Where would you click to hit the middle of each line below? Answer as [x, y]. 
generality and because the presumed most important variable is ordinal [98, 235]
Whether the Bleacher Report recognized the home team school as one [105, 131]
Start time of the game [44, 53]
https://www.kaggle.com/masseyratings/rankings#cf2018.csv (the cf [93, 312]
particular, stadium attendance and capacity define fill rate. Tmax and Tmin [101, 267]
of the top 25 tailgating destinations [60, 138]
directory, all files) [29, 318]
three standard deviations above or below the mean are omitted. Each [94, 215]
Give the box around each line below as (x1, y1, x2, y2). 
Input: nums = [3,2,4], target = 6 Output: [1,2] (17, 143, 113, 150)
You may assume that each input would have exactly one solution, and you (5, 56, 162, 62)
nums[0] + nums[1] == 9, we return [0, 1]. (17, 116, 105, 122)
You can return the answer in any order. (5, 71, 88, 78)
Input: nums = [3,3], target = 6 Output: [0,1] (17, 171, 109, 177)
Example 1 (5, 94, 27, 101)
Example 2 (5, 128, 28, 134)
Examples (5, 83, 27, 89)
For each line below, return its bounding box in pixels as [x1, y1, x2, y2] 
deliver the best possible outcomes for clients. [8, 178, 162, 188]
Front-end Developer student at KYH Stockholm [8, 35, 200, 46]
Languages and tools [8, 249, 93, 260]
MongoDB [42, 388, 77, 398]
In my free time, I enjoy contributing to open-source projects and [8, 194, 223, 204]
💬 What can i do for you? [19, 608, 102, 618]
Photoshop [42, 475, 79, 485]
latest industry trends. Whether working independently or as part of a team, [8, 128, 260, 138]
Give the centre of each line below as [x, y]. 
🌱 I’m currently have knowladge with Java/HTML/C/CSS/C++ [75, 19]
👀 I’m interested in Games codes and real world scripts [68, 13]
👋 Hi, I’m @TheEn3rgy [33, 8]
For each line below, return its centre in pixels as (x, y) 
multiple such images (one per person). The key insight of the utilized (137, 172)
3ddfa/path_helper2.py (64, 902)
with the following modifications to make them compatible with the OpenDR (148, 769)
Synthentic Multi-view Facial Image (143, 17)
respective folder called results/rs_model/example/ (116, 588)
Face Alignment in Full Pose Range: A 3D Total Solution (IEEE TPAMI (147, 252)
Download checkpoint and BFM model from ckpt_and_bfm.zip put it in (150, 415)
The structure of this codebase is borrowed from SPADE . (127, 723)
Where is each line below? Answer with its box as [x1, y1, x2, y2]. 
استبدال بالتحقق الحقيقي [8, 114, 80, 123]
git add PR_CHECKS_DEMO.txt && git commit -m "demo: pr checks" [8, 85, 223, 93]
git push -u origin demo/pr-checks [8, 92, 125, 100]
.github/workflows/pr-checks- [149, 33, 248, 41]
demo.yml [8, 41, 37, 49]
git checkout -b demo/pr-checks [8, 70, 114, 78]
--*--
◆ TASK OBJECTIVE:
Search the entries for the string "centre" and return each line where it turns up.

◆ ANSWER:
Give the centre of each line below as [x, y]. 
For each line below, return its centre in pixels as (x, y) 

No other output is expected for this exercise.